March of last year I had a friend from high school and a talented hair stylist shave the side of my hair off. If you know me personally you would know that I had never really done anything crazy with my hair before thing. It's not that I never wanted to. In high school I would have killed to dye my hair lime green or so black its blue but my parents wouldn't even hear of it. So I started creating an alter ego of myself. She had all the cool hair styles I wanted, tattooed sleeves, piercings, she was even thinner and much taller than myself. She existed only in my mind and there she lived for a long time. It was a version of me that was cooler, fearless and lived without consequences.

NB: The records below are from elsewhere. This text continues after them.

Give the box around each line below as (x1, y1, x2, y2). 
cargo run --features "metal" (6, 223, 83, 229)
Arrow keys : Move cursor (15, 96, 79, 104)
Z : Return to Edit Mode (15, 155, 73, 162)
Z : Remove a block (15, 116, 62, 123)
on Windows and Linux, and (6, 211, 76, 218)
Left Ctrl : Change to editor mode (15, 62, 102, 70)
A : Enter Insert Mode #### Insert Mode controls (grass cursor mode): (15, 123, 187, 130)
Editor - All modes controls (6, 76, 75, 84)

However march of last year I had sort of reached my mental limit, life wasn't even close to okay and I was tried of following the social norms, still seeking the approval of my parents, and doing what was expected of me. I decided to change my hair because it was the easiest, most drastic, and less life altering thing I could do. Sure I could have gotten a tattoo on my chest that said "Fuck Off" but I thought maybe one day I would regret it. Instead I decided to shave the hair that everyone loved so much. My friend and hair stylist was very skeptical of cutting it for me because she knew I had never done anything like this before, but she did. What I'm not sure she knows is that not only did she cut my hair but she also helped free me from the box my parents had put me in so long ago and that I had allowed myself to stay in.

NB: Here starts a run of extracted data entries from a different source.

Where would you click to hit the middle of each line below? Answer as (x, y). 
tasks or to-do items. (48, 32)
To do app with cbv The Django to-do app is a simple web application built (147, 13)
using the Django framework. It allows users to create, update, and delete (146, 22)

Now when people see me they sometimes have to do a double take. I am shocked by all the compliments people give me regarding my hair. Even though the compliments are really nice that is not why I did it. I did it because I was 22 years old and I didn't even closely resemble the girl I had created in my mind. Worst of all no one else was stopping me but myself. That was the scariest thing of all. I was getting into fitness and I thought "why not start a complete transformation?" Why not start making myself happy? So now I am. The older I get the less I think Britney Spears was crazy for shaving her head. She was unhappy and wanted people to take her seriously so she did the easiest thing she could do, she took away the image people had of her. She shaved off her long beautiful blond hair so that there was nothing left for her to hide behind or for people to be distracted by. When you saw Britney you couldn't help but see the truth. I wanted that. I wanted people to look at me and finally see me. Of course my parents really hate my hair and that hurt a lot in the begin. Not everyone will except the person you are. However it makes your appreciate the people who do so much more. Like my son and husband who both look at me like I am the most beautiful woman in the world.

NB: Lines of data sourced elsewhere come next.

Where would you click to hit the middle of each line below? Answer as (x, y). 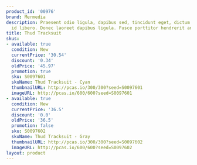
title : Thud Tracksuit (34, 33)
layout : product (26, 153)
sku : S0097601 (28, 77)
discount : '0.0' (31, 115)
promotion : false (33, 126)
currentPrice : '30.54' (39, 55)
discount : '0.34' (33, 60)
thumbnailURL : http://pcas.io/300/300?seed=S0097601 (77, 88)
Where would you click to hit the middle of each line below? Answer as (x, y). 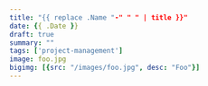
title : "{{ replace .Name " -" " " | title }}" (99, 17)
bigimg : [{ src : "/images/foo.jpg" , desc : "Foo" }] (105, 68)
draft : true (32, 34)
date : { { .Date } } (44, 26)
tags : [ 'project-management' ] (66, 51)
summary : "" (32, 43)
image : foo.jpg (38, 59)
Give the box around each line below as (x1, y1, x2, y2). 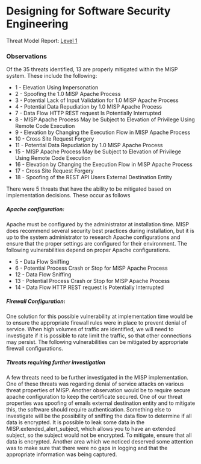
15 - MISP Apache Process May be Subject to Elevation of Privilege (14, 148, 182, 155)
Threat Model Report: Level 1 (6, 37, 78, 44)
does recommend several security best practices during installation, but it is (6, 227, 194, 235)
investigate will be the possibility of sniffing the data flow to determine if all (6, 412, 192, 420)
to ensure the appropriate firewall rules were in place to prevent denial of (6, 319, 187, 326)
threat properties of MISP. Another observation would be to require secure (6, 387, 191, 394)
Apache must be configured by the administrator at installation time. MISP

I am proud of my hair, because slowly I am becoming proud of myself. I am glad that I am allowing people to see the real me, with all my flaws. That I am testing relationships and growing stronger bonds. My hair style has caused some interesting conversations and I know that years from now I might laugh at myself and think of how silly it was but I also know that I will own it because it wasn't just a fashion statement it was the first step in discovering what I really wanted. That first step is never an easy one. Whats yours?